Structural and functional studies of the alternating access mechanism of secondary active transporters

Abstract

Ziel dieses Projects ist es funktionale und strukturelle Einsichten in den abwechselden Zugriffstransportmechanismus des sekundären aktiven Transporters Mhp1, die Membran Hydantoin Permease-1 aus Microbacterium liquefaciens, der Nukleobasen-cation symporter Familie (NCS-1),zu erlangen. Bisher konnte Mhp1 in drei Konformationen entlang der vermuteten Reaktionskoordinate beobachtet werden(Shimamura et al. 2010). In einem Versuch Mhp1 in zusätzlichen Konformationen einzufangen, wurden verschiedene Mutanten produziert, bei denen Schlüsselaminosäuren der Natrium- und Substrat Bindungstellen verändert wurden. Zunächst wurden Mutanten produziert und charkterisiert, gefolgt von kristallographischen Analysen. Da Mhp1’s Transportmechanismus ein sehr dynamischer Prozess ist, wurden die Einschränkungen eines Kristallgitters umgangen,indem der Mechanismus weiter in Lösung untersucht wurde. Größenausschlusschromatographie in Verbindung mit Kleinwinkelröntgenstreuung wurde verwendet um die konformationelle Homogenität von Mhp1 zu untersuchen. Außerdem wurde ein zweiter Membrantransporter, LeuT aus Aquifex aeolicus, studiert.

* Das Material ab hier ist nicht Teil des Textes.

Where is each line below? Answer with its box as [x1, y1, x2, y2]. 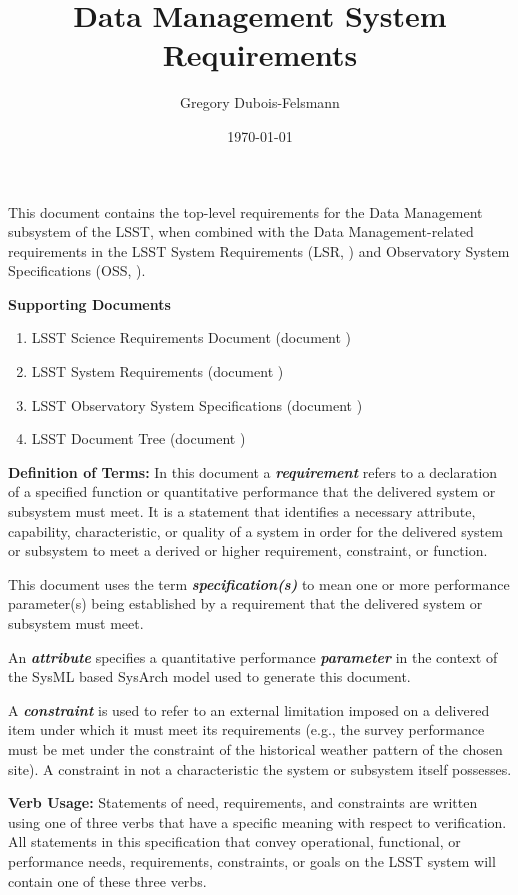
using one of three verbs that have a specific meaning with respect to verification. [8, 811, 507, 832]
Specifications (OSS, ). [8, 260, 146, 281]
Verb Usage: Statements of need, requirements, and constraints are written [8, 792, 478, 813]
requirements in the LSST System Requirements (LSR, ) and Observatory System [8, 240, 510, 261]
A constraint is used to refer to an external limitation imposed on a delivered [8, 699, 490, 720]
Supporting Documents [8, 293, 171, 314]
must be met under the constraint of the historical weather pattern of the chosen [8, 738, 503, 759]
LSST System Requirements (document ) [31, 361, 284, 382]
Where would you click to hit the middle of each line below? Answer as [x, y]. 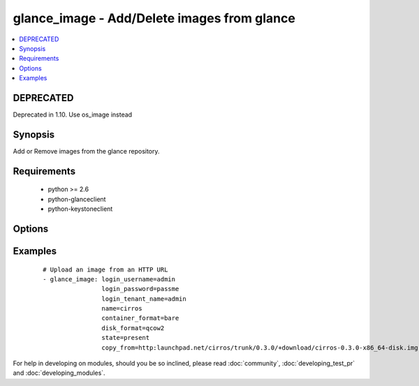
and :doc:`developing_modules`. [59, 373]
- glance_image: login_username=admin [109, 279]
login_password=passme [140, 289]
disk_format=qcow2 [133, 328]
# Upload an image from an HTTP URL [105, 269]
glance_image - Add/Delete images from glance [154, 18]
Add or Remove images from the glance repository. [86, 151]
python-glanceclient [77, 199]
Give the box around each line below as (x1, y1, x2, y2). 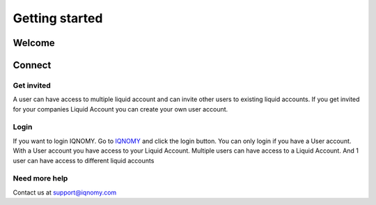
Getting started (13, 10, 103, 26)
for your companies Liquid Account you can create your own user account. (13, 105, 228, 113)
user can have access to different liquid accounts (13, 156, 155, 165)
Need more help (13, 174, 68, 183)
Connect (13, 59, 52, 71)
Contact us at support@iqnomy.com (13, 188, 117, 197)
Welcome (13, 37, 55, 49)
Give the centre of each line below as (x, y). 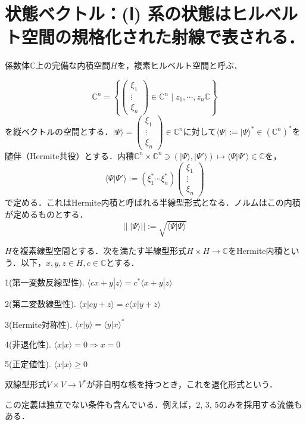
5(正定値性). (28, 364)
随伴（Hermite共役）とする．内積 (69, 155)
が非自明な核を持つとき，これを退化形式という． (182, 384)
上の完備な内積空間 (73, 65)
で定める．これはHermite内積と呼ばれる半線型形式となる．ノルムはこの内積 (153, 202)
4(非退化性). (28, 344)
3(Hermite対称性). (39, 324)
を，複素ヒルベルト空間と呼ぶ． (179, 65)
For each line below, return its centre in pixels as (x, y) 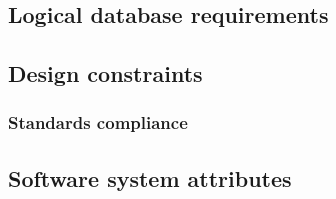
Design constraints (105, 73)
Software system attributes (150, 177)
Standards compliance (98, 122)
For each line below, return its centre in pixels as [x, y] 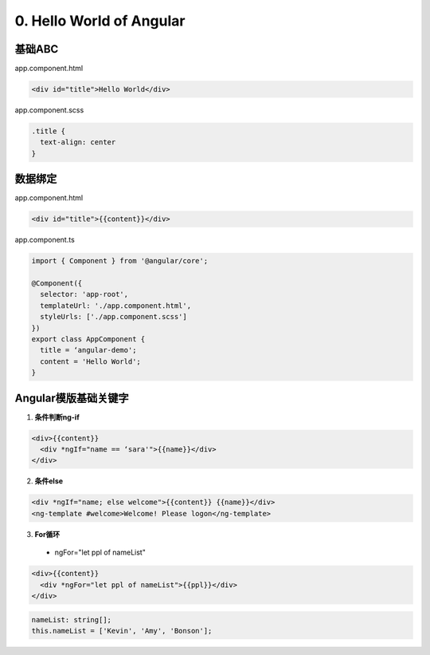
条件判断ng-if [57, 417]
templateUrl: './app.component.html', [115, 306]
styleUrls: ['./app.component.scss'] [113, 317]
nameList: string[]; [71, 619]
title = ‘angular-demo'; [88, 350]
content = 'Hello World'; [90, 361]
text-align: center [78, 142]
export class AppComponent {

Die Produktion und Charakterisierung von wild-type LeuT, sowie erste Untersuchungen eines Dreifach-Mutanten für zeitaufgelösten Studien wurden durchgeführt.

This project aimed to provide functional and structural insights into the alternating access transport mechanism of the secondary active transporter Mhp1, the membrane hydantoin permease-1, from Microbacterium liquefaciens of the nucleobase-cation symporter family (NCS-1). Mhp1 has already been observed in three conformational states along the putative reaction coordinate (Shimamura et al. 2010). In an attempt to capture Mhp1 in additional conformations several mutants were produced, where key residues of the sodium and binding cavities of Mhp1 were altered. Initially mutants were produced and characterised, followed by crystallographic analysis. As Mhp1’s mechanism of transport is a highly dynamic process, this mechanism was further investigated in solution, to avoid the crystal packing limitations. Size-exclusion chromatography coupled small angle X ray scattering was employed to probe the conformational homogeneity of Mhp1. A second membrane transporter, LeuT from Aquifex aeolicus, was also studied. The production and crystallisation of wild-type LeuT as well as the first studies of a new triplemutant were performed to enable time-resolved studies.